Looking at state re-coding in general, we find similar or the same metrics that might be minimised, as well as some notion of the total number of state-holding flip-flops that we seek to reduce. Converting to one-hot coding can improve speed at the expense of area and converting to a binary encoding reduces state at the expense of speed. However, this sort of re-coding is not actually state minimisation.

A finite-state machine may have more states than it needs to perform its observable function because some states are totally equivalent to others in terms of output function and subsequenct behaviour. Note that one-hot coding does not increase the reachable state space and so is not an example of that sort of redundancy.

Sequential logic minimisation involves finding classes of equivalent states and re-writing the next state function to use just one member of each equivalence class.

A Moore machine can be simplified by the following baseline procedure:

Alternative algorithm: start with one partition per state and repeatedly conglomerate. Recent algorithms use a mixture of the two approaches.

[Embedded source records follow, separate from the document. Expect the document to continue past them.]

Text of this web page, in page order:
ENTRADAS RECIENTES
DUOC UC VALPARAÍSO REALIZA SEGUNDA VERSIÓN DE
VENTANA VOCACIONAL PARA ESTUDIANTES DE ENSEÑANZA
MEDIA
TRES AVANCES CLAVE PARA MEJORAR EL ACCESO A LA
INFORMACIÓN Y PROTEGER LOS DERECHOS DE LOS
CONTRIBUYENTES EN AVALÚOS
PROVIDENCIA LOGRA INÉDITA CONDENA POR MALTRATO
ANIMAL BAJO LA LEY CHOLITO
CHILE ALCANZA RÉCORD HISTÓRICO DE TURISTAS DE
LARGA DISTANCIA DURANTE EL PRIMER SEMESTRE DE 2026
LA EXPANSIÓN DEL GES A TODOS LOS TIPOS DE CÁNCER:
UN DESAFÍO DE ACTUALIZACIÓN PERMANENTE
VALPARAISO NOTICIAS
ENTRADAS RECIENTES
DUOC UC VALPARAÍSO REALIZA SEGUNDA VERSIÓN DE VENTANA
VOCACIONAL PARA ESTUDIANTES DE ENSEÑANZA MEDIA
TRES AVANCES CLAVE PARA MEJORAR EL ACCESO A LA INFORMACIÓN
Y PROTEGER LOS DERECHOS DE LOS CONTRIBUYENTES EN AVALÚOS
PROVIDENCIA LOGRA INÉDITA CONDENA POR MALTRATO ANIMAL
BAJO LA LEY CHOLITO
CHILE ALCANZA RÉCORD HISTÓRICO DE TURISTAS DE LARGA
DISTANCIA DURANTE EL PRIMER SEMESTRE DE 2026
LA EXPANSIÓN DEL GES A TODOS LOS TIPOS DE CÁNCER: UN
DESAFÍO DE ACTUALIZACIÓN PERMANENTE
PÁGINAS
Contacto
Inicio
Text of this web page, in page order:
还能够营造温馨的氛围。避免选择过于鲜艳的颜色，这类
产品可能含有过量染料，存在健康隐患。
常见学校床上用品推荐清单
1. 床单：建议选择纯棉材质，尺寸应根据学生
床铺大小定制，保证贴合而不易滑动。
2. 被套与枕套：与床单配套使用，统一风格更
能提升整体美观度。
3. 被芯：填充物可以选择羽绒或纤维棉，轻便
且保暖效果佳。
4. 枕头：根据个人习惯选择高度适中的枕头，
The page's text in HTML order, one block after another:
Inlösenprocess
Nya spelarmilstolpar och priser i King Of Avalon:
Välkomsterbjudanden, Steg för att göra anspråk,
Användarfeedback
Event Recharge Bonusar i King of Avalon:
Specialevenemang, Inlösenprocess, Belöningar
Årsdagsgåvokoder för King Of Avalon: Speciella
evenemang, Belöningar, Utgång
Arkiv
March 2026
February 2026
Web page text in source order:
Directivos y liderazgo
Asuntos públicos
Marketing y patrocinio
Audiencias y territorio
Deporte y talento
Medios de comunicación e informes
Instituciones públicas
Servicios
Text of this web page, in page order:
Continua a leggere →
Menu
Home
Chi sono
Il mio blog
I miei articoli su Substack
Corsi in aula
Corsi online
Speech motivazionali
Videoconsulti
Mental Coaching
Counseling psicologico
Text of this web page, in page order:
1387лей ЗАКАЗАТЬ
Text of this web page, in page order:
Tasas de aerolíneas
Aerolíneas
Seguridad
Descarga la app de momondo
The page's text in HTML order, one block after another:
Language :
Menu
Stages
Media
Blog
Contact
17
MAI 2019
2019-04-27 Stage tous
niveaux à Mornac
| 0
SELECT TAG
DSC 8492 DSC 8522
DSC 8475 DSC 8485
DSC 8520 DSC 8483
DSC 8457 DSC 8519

One future use of this sort of procedure might be generate an instruction set simulator for a processor from its full RTL RTL implementation. This sort of de-pipelining would give a non-cycle accurate, higher-level model that runs much faster in simulation.

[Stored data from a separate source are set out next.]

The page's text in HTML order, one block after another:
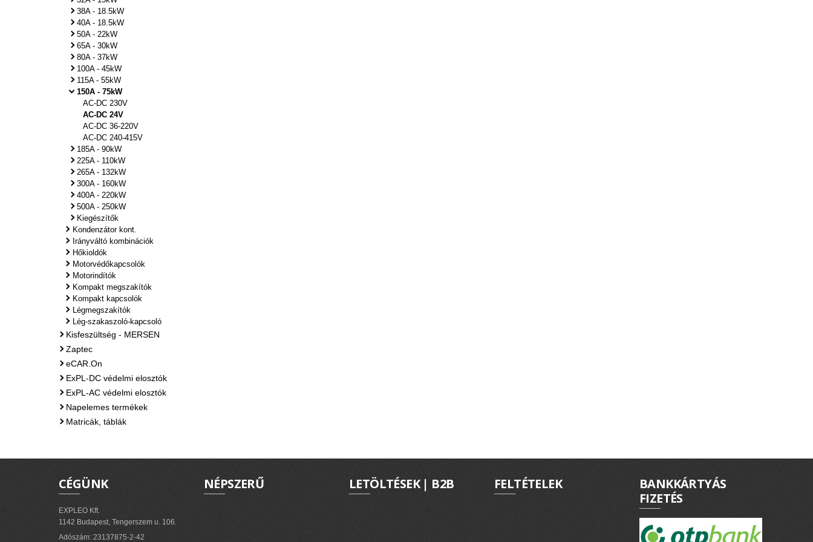
38A - 18.5kW
40A - 18.5kW
50A - 22kW
65A - 30kW
80A - 37kW
100A - 45kW
115A - 55kW
150A - 75kW
AC-DC 230V
AC-DC 24V
AC-DC 36-220V
AC-DC 240-415V
185A - 90kW
225A - 110kW
265A - 132kW
300A - 160kW
400A - 220kW
500A - 250kW
Kiegészítők
Kondenzátor kont.
Irányváltó kombinációk
Hőkioldók
Motorvédőkapcsolók
Motorindítók
Kompakt megszakítók
Kompakt kapcsolók
Légmegszakítók
Lég-szakaszoló-kapcsoló
Kisfeszültség - MERSEN
Zaptec
eCAR.On
ExPL-DC védelmi elosztók
ExPL-AC védelmi elosztók
Napelemes termékek
Matricák, táblák
CÉGÜNK
EXPLEO Kft.
1142 Budapest, Tengerszem u. 106.
Adószám: 23137875-2-42
NÉPSZERŰ LETÖLTÉSEK | B2B FELTÉTELEK
BANKKÁRTYÁS
FIZETÉS
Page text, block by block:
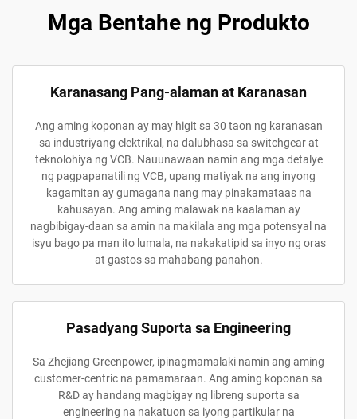
Mga Bentahe ng Produkto
Karanasang Pang-alaman at Karanasan
Ang aming koponan ay may higit sa 30 taon ng karanasan
sa industriyang elektrikal, na dalubhasa sa switchgear at
teknolohiya ng VCB. Nauunawaan namin ang mga detalye
ng pagpapanatili ng VCB, upang matiyak na ang inyong
kagamitan ay gumagana nang may pinakamataas na
kahusayan. Ang aming malawak na kaalaman ay
nagbibigay-daan sa amin na makilala ang mga potensyal na
isyu bago pa man ito lumala, na nakakatipid sa inyo ng oras
at gastos sa mahabang panahon.
Pasadyang Suporta sa Engineering
Sa Zhejiang Greenpower, ipinagmamalaki namin ang aming
customer-centric na pamamaraan. Ang aming koponan sa
R&D ay handang magbigay ng libreng suporta sa
engineering na nakatuon sa iyong partikular na

Automated Stimulus Generation

Simulations and test programs require stimulus. This is a sequence of input signals, including clock and reset, that exercise the design.

Given that formal specifications for many of the input port protocols might exist, one can consider automatic generation of the stimulus, from random sources, within the envelope defined by the formal specification. Several commercial products do this, including Verisity's Specman Elite, Synopsys Vera.

Here is an example of some code in Specman's own language, called 'e', that defines a frame format used in networking. Testing will be inside envelope defined by keep statement.

struct frame {
  llc: LLCHeader;
  destAddr: uint (bits:48);
  srcAddr: uint (bits:48);
  size: int;  
  payload: list of byte;           
  keep payload.size() in [0..size];  };

Sequences of bits that conform to the frame structure are accepted at an input port of the design under test.

An heirarchy of specifications and constraints is supported. One can compose and extend one specification to reduce its possible behaviours:

  extend frame { keep size == 0;  };


ABD today is often focussed on saftey and liveness properties of systems and formal specifications of the protocols at the ports of a system. However, there are many other useful properties we might want to ensure or reason about, such as those involving counting and/or data conservation. These are less-well embodied in contemporary tools.

Formal methods are taking over from simulation, with the percentage of bugs being found by formal methods growing. However, there is a lack of formal design entry. Low-level languages such as Verilog do not seamlessly mix with automatic synthesis from formal specification and so double-entry of designs is common.